LoRA made fine-tuning accessible on consumer hardware.

Use Cases Unlocked

Privacy-First Applications

Before: "I can't send this data to OpenAI"
After:  Run the model locally, data never leaves

Medical records, legal documents, proprietary code—now processable with LLMs.

Offline Operation

# Edge deployment
No internet required
Works on planes, in bunkers, on Mars

Cost Reduction

OpenAI API: $0.002 per 1K tokens
Local LLaMA: Free after hardware

For high-volume applications, local wins.

Customization

# Train on your domain
fine_tune(llama, medical_papers)
fine_tune(llama, legal_briefs)
fine_tune(llama, company_docs)

Your model, your specialization.

The Controversy

Meta’s Position

“We released to researchers, we didn’t leak it.”

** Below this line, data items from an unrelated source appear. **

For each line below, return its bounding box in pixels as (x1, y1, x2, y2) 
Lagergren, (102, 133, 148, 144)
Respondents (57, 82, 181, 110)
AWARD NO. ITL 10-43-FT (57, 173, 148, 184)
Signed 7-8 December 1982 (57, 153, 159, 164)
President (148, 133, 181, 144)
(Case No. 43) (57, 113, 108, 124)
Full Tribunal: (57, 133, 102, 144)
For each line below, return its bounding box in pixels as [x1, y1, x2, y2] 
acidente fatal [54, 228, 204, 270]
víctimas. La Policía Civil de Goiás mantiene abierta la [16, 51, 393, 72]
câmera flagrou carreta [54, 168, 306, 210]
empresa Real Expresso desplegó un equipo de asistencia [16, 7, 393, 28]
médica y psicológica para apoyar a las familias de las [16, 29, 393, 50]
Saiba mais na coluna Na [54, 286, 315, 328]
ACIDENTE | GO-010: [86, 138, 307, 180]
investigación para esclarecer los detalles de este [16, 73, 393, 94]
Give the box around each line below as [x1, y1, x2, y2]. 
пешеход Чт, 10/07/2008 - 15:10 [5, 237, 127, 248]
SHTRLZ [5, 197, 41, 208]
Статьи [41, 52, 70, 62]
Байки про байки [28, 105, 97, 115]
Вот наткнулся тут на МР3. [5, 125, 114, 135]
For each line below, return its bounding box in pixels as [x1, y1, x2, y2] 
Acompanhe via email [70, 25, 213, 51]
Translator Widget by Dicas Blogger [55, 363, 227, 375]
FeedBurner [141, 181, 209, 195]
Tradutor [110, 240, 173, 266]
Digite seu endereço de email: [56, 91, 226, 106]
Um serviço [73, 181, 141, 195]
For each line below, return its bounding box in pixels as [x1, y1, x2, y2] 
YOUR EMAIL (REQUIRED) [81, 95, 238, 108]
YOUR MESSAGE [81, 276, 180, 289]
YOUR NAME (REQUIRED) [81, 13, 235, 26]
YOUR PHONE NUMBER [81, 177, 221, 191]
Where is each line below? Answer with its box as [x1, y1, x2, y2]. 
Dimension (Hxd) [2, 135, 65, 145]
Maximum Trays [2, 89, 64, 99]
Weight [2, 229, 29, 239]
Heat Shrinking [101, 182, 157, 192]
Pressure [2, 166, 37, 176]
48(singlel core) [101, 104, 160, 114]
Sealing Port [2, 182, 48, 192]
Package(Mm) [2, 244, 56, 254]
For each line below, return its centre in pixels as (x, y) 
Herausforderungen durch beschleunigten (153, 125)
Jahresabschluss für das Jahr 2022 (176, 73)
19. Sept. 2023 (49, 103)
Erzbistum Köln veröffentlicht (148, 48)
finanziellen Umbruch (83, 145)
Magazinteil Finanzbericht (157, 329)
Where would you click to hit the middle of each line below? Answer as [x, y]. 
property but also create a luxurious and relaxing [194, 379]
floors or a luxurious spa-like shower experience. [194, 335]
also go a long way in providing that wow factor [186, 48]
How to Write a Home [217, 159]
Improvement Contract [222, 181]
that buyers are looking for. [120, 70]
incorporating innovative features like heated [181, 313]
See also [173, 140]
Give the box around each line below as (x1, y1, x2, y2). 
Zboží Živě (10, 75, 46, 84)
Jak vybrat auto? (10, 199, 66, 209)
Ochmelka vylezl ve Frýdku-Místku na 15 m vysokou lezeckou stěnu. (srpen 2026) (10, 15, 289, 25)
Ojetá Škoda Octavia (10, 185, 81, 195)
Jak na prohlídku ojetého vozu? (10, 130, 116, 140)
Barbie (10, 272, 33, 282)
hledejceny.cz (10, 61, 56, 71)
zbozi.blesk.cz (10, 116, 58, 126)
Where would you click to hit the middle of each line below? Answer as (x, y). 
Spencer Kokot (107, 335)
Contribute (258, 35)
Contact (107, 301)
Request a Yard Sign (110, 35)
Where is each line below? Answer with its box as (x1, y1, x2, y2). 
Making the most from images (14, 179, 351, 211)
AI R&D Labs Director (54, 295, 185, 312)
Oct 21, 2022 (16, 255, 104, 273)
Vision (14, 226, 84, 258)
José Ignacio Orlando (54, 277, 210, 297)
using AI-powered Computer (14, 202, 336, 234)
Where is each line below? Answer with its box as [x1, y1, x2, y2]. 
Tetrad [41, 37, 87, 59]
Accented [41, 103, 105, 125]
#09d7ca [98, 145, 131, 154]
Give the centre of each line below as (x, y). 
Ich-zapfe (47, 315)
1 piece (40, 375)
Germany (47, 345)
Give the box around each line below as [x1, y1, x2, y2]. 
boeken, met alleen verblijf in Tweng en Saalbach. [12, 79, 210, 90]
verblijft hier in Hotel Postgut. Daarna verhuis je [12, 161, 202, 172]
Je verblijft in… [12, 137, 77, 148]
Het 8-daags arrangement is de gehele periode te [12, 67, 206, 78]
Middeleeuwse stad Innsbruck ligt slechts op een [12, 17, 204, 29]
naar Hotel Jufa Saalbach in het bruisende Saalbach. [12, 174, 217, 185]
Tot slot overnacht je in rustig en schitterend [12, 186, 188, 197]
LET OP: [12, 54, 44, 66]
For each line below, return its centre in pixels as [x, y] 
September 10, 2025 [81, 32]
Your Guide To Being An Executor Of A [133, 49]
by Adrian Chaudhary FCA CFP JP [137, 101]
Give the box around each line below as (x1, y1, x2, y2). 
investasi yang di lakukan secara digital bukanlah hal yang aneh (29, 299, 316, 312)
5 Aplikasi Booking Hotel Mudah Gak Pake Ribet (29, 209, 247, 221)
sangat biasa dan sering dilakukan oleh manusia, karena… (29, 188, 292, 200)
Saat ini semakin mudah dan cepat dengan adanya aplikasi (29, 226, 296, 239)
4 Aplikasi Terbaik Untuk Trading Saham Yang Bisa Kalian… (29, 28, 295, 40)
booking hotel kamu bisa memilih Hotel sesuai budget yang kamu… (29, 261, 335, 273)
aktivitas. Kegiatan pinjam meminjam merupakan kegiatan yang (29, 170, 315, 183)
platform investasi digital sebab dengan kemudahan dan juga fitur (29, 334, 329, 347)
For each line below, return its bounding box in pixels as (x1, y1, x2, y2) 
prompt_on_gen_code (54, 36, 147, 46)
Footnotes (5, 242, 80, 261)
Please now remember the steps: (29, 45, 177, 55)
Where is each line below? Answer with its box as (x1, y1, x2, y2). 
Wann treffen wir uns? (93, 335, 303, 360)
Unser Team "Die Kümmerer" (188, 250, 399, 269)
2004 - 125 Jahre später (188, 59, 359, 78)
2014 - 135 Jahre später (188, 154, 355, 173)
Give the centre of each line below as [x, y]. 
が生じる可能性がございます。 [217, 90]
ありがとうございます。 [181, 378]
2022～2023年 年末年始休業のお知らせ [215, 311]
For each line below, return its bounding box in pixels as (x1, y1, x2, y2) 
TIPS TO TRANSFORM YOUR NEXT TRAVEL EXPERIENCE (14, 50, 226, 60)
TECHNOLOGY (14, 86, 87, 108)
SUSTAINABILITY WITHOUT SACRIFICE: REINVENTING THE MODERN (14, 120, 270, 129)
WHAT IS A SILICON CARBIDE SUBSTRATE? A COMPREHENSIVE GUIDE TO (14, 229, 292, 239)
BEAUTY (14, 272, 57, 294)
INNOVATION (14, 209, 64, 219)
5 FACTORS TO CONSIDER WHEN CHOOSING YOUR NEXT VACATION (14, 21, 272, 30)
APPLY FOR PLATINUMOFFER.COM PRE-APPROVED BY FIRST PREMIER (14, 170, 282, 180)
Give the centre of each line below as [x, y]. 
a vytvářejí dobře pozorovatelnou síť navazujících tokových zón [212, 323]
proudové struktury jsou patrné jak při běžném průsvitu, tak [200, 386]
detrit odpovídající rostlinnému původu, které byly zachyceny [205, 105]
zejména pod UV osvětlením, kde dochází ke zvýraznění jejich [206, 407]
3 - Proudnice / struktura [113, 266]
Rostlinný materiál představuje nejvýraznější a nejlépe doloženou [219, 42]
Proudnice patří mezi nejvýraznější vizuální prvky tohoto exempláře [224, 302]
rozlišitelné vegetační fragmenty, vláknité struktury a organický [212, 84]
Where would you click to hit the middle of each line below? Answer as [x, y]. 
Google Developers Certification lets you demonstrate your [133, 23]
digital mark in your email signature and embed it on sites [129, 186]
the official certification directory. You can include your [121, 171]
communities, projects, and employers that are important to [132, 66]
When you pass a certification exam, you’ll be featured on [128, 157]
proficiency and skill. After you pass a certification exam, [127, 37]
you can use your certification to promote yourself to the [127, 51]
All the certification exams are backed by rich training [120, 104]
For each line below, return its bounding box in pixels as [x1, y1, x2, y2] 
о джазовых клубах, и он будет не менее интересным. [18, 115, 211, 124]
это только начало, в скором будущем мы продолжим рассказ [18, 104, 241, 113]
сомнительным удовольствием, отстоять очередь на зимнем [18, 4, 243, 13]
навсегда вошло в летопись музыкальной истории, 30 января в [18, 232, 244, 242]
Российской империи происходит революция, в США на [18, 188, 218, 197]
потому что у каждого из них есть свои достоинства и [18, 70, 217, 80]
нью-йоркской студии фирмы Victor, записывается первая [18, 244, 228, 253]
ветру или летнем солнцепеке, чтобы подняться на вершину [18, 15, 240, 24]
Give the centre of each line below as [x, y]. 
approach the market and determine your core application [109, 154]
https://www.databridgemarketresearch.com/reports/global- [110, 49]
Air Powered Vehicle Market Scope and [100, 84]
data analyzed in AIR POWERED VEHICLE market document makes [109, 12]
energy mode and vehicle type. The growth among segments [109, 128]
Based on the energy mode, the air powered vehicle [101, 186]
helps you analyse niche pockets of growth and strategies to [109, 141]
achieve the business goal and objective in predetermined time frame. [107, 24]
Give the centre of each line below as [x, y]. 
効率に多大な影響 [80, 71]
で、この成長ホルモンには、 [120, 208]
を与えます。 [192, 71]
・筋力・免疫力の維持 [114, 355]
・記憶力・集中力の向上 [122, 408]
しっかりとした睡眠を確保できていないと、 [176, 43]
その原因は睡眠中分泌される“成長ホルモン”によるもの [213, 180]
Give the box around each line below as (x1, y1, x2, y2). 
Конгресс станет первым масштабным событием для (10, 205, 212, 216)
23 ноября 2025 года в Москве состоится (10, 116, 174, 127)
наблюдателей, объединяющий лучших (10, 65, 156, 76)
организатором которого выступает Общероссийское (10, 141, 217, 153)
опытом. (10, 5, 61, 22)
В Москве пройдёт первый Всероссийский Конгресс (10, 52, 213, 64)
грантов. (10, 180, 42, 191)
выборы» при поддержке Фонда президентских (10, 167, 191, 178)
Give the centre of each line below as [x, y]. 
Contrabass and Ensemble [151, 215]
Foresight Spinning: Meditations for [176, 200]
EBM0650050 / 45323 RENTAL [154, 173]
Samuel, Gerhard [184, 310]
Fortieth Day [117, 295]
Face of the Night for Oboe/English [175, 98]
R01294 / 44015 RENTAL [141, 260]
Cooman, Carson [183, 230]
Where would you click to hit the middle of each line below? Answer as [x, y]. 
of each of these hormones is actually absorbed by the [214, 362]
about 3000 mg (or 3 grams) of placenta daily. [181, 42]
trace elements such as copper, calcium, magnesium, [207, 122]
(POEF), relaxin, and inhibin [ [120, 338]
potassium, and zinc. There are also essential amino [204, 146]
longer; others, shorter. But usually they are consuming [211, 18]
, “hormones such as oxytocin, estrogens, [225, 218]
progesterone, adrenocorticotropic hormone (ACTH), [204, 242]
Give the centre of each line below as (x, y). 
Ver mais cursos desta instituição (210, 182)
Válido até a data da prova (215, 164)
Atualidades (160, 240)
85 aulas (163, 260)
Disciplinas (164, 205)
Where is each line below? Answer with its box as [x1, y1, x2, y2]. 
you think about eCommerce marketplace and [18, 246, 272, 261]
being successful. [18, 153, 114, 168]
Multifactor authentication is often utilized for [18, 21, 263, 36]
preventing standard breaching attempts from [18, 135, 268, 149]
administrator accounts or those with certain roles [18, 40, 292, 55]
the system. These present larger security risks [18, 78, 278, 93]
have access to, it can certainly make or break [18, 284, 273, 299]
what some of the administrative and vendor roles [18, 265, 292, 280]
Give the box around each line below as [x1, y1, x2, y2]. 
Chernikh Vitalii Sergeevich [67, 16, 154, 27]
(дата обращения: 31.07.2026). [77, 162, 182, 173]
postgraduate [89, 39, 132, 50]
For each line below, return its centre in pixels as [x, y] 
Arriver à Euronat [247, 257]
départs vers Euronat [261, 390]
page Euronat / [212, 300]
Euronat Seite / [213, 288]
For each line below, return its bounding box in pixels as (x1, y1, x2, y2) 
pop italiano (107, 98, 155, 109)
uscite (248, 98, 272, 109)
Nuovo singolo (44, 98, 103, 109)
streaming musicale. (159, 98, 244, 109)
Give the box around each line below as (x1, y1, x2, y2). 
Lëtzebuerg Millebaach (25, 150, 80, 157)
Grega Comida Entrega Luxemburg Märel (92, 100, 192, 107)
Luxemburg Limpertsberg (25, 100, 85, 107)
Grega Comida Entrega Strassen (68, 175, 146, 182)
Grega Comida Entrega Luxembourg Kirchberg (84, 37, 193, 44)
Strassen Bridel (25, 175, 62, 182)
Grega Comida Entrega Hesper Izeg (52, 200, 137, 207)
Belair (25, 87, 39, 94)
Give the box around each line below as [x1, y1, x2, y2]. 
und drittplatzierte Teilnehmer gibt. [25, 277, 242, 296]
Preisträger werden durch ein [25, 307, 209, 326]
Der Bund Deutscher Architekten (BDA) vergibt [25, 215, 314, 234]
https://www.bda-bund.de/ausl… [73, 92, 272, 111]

The genie was out—intentionally or not.

The Safety Debate

Pro-open:
- Democratizes AI access
- Enables research
- Reduces centralization of power

Pro-closed:
- Misuse potential
- No content filtering
- No usage controls

My Take

You can’t un-release knowledge. Better to work on safety at the application layer than pretend containment is possible.

What Changed

For Developers

Local AI development is viable
No API dependency for MVP
Experimentation is free

For Companies

On-premise LLMs are possible
Data privacy concerns addressed
Build vs. API decision changed

For Research

Reproducibility improved
Open experimentation
Faster iteration

Running LLaMA Today

Hardware Requirements

Config	Requirements
Minimal	8GB RAM, any CPU
Good	16GB RAM, Apple M1/M2
Great	32GB RAM, NVIDIA GPU
Optimal	80GB+ VRAM, multiple GPUs

Quick Start

# Using text-generation-webui
git clone https://github.com/oobabooga/text-generation-webui
cd text-generation-webui
./start_linux.sh  # or start_macos.sh

# Download model through UI
# Start chatting

The Future

LLaMA showed that capable models could be commoditized. This led to:

LLaMA 2 (official commercial release)
Mistral (efficient alternatives)
Continuous improvement in local inference

The era of AI being API-only is over.

February 2023: AI escaped from the cloud.